** EXERCISE **
For this exercise, retype the lines from the one that holds "Strandkörbe" through the one that holds "основания и 3,15" in the records below, both included, exactly and without pictures.

※

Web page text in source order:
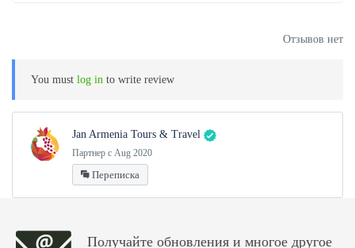
Отзывов нет
You must log in to write review
Jan Armenia Tours & Travel
Партнер с Aug 2020
Переписка
Получайте обновления и многое другое
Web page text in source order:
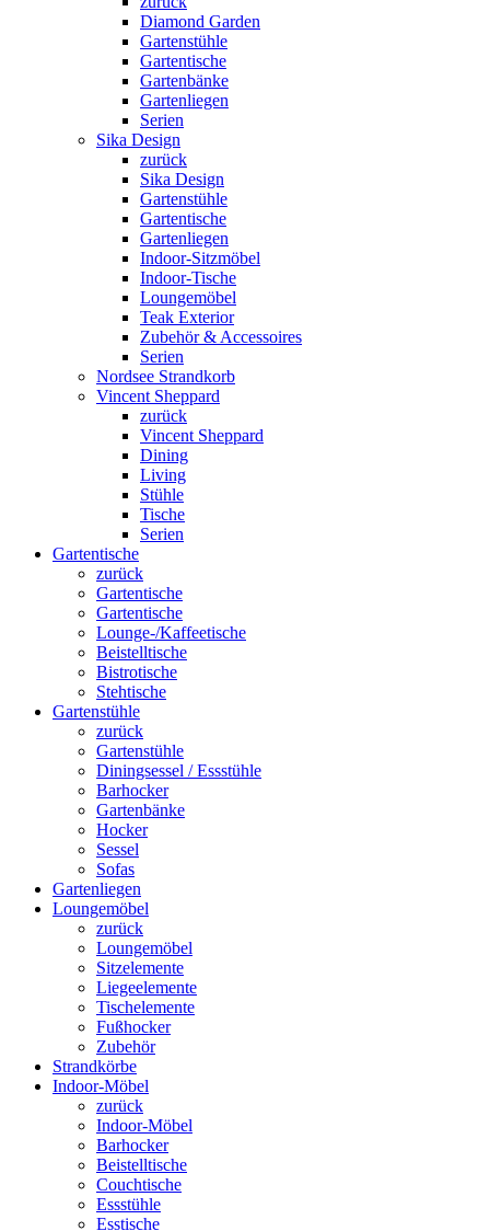
Diamond Garden
Gartenstühle
Gartentische
Gartenbänke
Gartenliegen
Serien
Sika Design
zurück
Sika Design
Gartenstühle
Gartentische
Gartenliegen
Indoor-Sitzmöbel
Indoor-Tische
Loungemöbel
Teak Exterior
Zubehör & Accessoires
Serien
Nordsee Strandkorb
Vincent Sheppard
zurück
Vincent Sheppard
Dining
Living
Stühle
Tische
Serien
Gartentische
zurück
Gartentische
Gartentische
Lounge-/Kaffeetische
Beistelltische
Bistrotische
Stehtische
Gartenstühle
zurück
Gartenstühle
Diningsessel / Essstühle
Barhocker
Gartenbänke
Hocker
Sessel
Sofas
Gartenliegen
Loungemöbel
zurück
Loungemöbel
Sitzelemente
Liegeelemente
Tischelemente
Fußhocker
Zubehör
Strandkörbe
Indoor-Möbel
zurück
Indoor-Möbel
Barhocker
Beistelltische
Couchtische
Essstühle
Esstische
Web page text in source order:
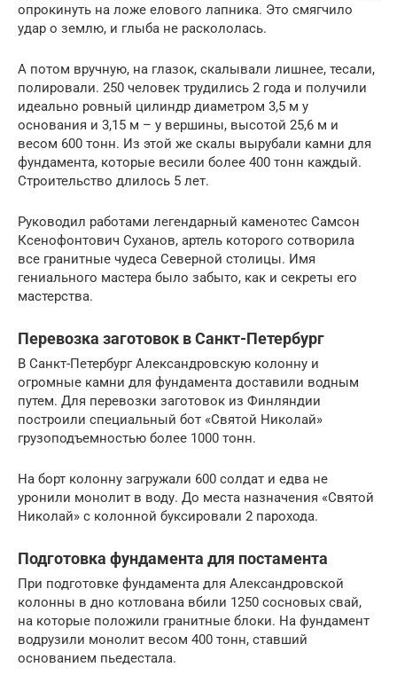
опрокинуть на ложе елового лапника. Это смягчило
удар о землю, и глыба не раскололась.
А потом вручную, на глазок, скалывали лишнее, тесали,
полировали. 250 человек трудились 2 года и получили
идеально ровный цилиндр диаметром 3,5 м у
основания и 3,15 м – у вершины, высотой 25,6 м и
весом 600 тонн. Из этой же скалы вырубали камни для
фундамента, которые весили более 400 тонн каждый.
Строительство длилось 5 лет.
Руководил работами легендарный каменотес Самсон
Ксенофонтович Суханов, артель которого сотворила
все гранитные чудеса Северной столицы. Имя
гениального мастера было забыто, как и секреты его
мастерства.
Перевозка заготовок в Санкт-Петербург
В Санкт-Петербург Александровскую колонну и
огромные камни для фундамента доставили водным
путем. Для перевозки заготовок из Финляндии
построили специальный бот «Святой Николай»
грузоподъемностью более 1000 тонн.
На борт колонну загружали 600 солдат и едва не
уронили монолит в воду. До места назначения «Святой
Николай» с колонной буксировали 2 парохода.
Подготовка фундамента для постамента
При подготовке фундамента для Александровской
колонны в дно котлована вбили 1250 сосновых свай,
на которые положили гранитные блоки. На фундамент
водрузили монолит весом 400 тонн, ставший
основанием пьедестала.
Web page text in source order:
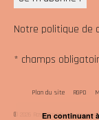
Notre politique de
* champs
Plan du site RGPD
© 2026 Rose Framboise, marque
En continuant
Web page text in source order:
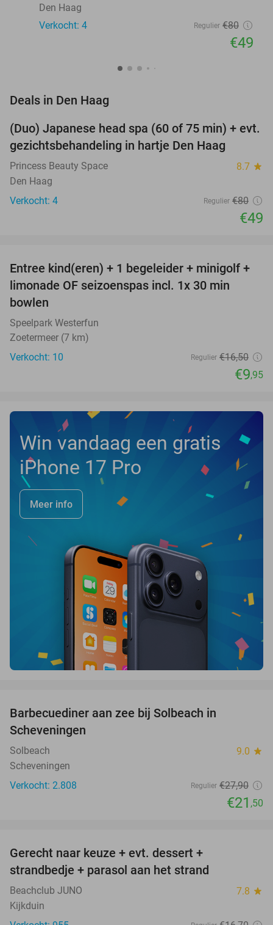
Den Haag
Verkocht: 4
Regulier €80
€49
Deals in Den Haag
39%
NEW
TODAY
(Duo) Japanese head spa (60 of 75 min) + evt.
gezichtsbehandeling in hartje Den Haag
Princess Beauty Space 8.7 star
Den Haag
Verkocht: 4
Regulier €80
€49
40%
TODAY
Entree kind(eren) + 1 begeleider + minigolf +
limonade OF seizoenspas incl. 1x 30 min
bowlen
Speelpark Westerfun
Zoetermeer (7 km)
Verkocht: 10
Regulier €16,50
€9,95
Win vandaag een gratis
iPhone 17 Pro
Meer info
Barbecuediner aan zee bij Solbeach in
Scheveningen
Solbeach 9.0 star
Scheveningen
Verkocht: 2.808
Regulier €27,90
€21 ,50
Gerecht naar keuze + evt. dessert +
strandbedje + parasol aan het strand
Beachclub JUNO 7.8 star
Kijkduin
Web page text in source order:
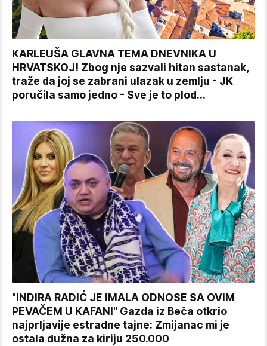
KARLEUŠA GLAVNA TEMA DNEVNIKA U
HRVATSKOJ! Zbog nje sazvali hitan sastanak,
traže da joj se zabrani ulazak u zemlju - JK
poručila samo jedno - Sve je to plod...
"INDIRA RADIĆ JE IMALA ODNOSE SA OVIM
PEVAČEM U KAFANI" Gazda iz Beča otkrio
najprljavije estradne tajne: Zmijanac mi je
ostala dužna za kiriju 250.000

※

** EXERCISE OUTPUT **
Strandkörbe
Indoor-Möbel
zurück
Indoor-Möbel
Barhocker
Beistelltische
Couchtische
Essstühle
Esstische
Web page text in source order:
опрокинуть на ложе елового лапника. Это смягчило
удар о землю, и глыба не раскололась.
А потом вручную, на глазок, скалывали лишнее, тесали,
полировали. 250 человек трудились 2 года и получили
идеально ровный цилиндр диаметром 3,5 м у
основания и 3,15 м – у вершины, высотой 25,6 м и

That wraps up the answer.